From what I understand RAR doesn’t do deduplication (unless you re-compress the archive to get some sort of deduplication)?

Using a block-based deduplication, 75% of my files (all unique files) get a reduction ratio of 4-5, which is why deduplication make a lot of sense in my case.

Since I’m using FreeNAS as local and remote server it would be ideal to use the built-in ZFS compression/deduplication and replicate that to the remote server. The problem is the memory requirement, min. 5GB per TB of data.

However, I’m open to suggestion on other solutions.

Thanks,
Chris

For volume size? Yes!

If you are primarily looking for dedup with whole files, you can set the --block-size=1mb to get fewer (but larger) blocks as well.

Each block (defined by --block-size, default 100kb) takes up ~40 bytes, so you get roughly “(data size / block size) * 40 bytes” for just storing the hashes.
Then you also need to store all paths, which is done inefficiently, so you need to store each path at least once.

Yes! In the sense that any new version will automatically work with data created by older versions.

2 Likes

Out of curiosity, if I set --block-size=1TB would that effectively disable block level deduplication? (Obviously, exactly matching files would still be deduplicated.)

Just to be clear, as with the version 1 to version 2 shift the backup data created by older versions should still be usable, but that doesn’t necessarily mean the backup jobs themselves will be usable - right?

(Not that there’s any plan that I’m aware of to change backup job formats again.)

1 Like

Awesome! Yes, volume.

Any idea on when you guys will release the next ‘stable’ version? Just trying to refrain from the temptation of using the canary.

Thanks!

Yes. And you would get really big volumes …

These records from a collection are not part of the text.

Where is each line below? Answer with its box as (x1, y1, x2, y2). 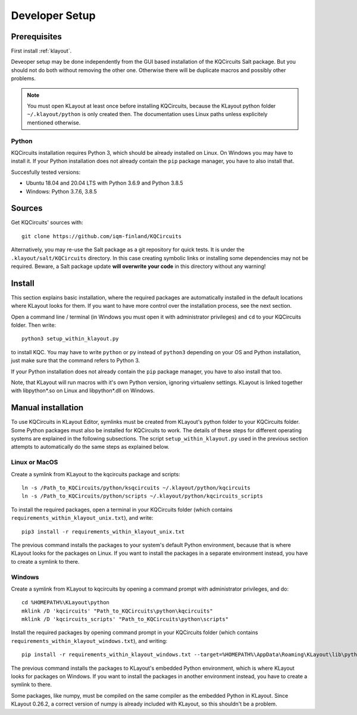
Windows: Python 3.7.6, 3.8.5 (26, 188, 98, 195)
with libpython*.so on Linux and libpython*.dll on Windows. (11, 387, 155, 394)
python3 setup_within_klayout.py (21, 335, 119, 342)
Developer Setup (11, 9, 96, 22)
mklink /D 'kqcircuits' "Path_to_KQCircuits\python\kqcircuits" (21, 607, 214, 614)
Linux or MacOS (11, 458, 58, 467)
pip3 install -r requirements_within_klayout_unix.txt (21, 528, 185, 535)
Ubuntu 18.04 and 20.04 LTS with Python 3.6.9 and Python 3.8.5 (26, 179, 184, 187)
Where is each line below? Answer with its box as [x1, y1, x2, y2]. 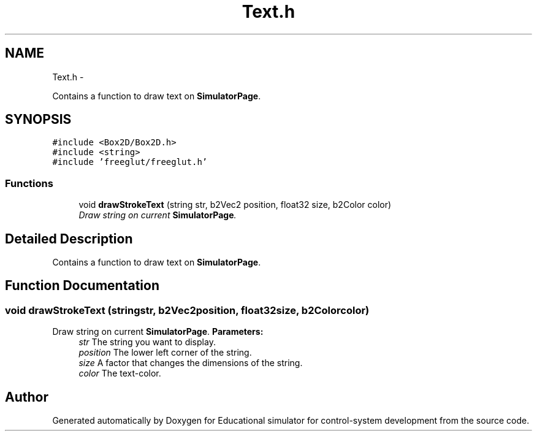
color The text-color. [78, 368, 161, 379]
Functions [5, 177, 53, 189]
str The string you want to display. [78, 337, 216, 348]
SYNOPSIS [5, 112, 72, 128]
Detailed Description [5, 231, 133, 247]
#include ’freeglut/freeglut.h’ [52, 157, 208, 167]
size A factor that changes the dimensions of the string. [78, 358, 303, 369]
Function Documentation [5, 278, 159, 294]
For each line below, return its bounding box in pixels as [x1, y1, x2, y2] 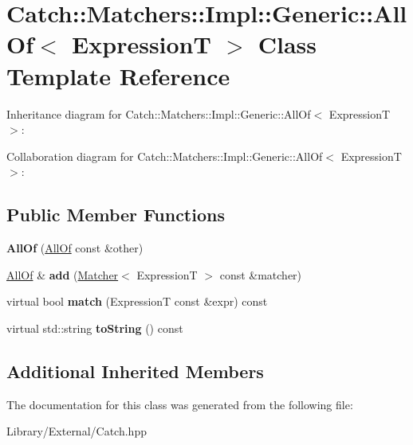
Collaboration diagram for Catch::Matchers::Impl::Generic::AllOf [6, 147, 323, 164]
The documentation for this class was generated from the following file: [6, 396, 353, 412]
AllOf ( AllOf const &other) [6, 240, 144, 256]
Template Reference [6, 59, 230, 92]
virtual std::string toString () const [6, 319, 183, 336]
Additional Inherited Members [6, 358, 264, 383]
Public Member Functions [6, 202, 225, 227]
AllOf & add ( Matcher [6, 266, 119, 283]
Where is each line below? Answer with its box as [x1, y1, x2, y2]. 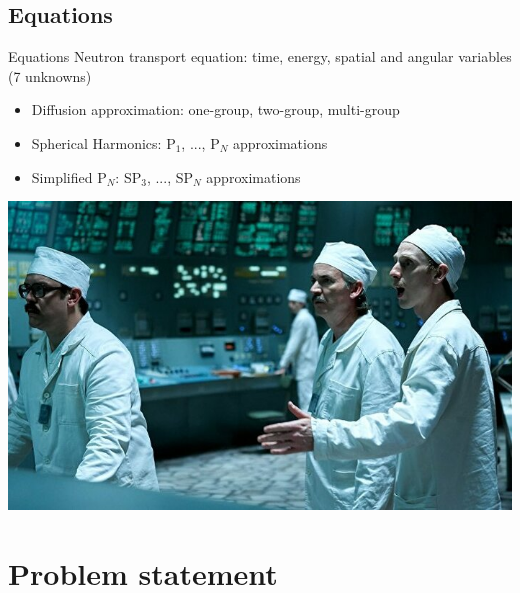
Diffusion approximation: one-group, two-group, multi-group [31, 99, 400, 120]
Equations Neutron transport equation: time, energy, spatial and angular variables [8, 46, 512, 67]
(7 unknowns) [8, 65, 92, 86]
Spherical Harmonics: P [31, 132, 176, 153]
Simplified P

The switch from 1.3.x to 2.0 was a big one. If we ever decide to make such a big change again (not likely) the two could be incompatible. But otherwise I intend to make sure the data always works with newer versions.

There is a bunch of upgrade logic in the code already, so it currently supports automatic upgrading from the very first 2.0 build to the current version.

As soon as possible :slight_smile:

We made this list, but I have not been able to fix any issues for the last few weeks: 2.0 stable Milestone · GitHub

1 Like

I’m sorry, but I think I’m missing something on estimating database sizes. Following your tip, for example 1GB of data, it would be (1,024/0,1) * 0,04 = 409 KB (for each 1GB of data). But I tested a backup job of 10GB and the local database ended up with 45MB (or 4,5MB for each 1GB).

Should I just expect it to be like that for every backup? 4,5MB for each 1GB, using defaults 100kb blocks and 50MB dblock.

for what it’s worth, there’s no way i’d go with dblocks this small for so large a backup set - i’d look into going with dblocks between 200mb and 2GB (depending on your download bandwidth considerations, if any).

Are you referring to backup set as large as 6TB~18TB from OP mentioned? Or example of 1GB I wrote?

I have a 50/5 Mbps broadband connection, so I usually have upload with maximum 500~600KB/s.

In case of local backups, we really should upper these values, right? Maybe 1MB blocks?!

I suspect it’s mostly the “Then you also need to store all paths, which is done inefficiently…” part of that post that’s causing your database to be bigger than you expected.

Well, that and the fact that job specific logs are ALSO stored in that database. You can use the --log-retention setting to configure that on a per-job case, if you’d like:

--log-retention (default 30 days)
Set the time after which log data will be purged from the database.

Sorry, i was thinking of the OP. 1GB would be fine with default size IMHO.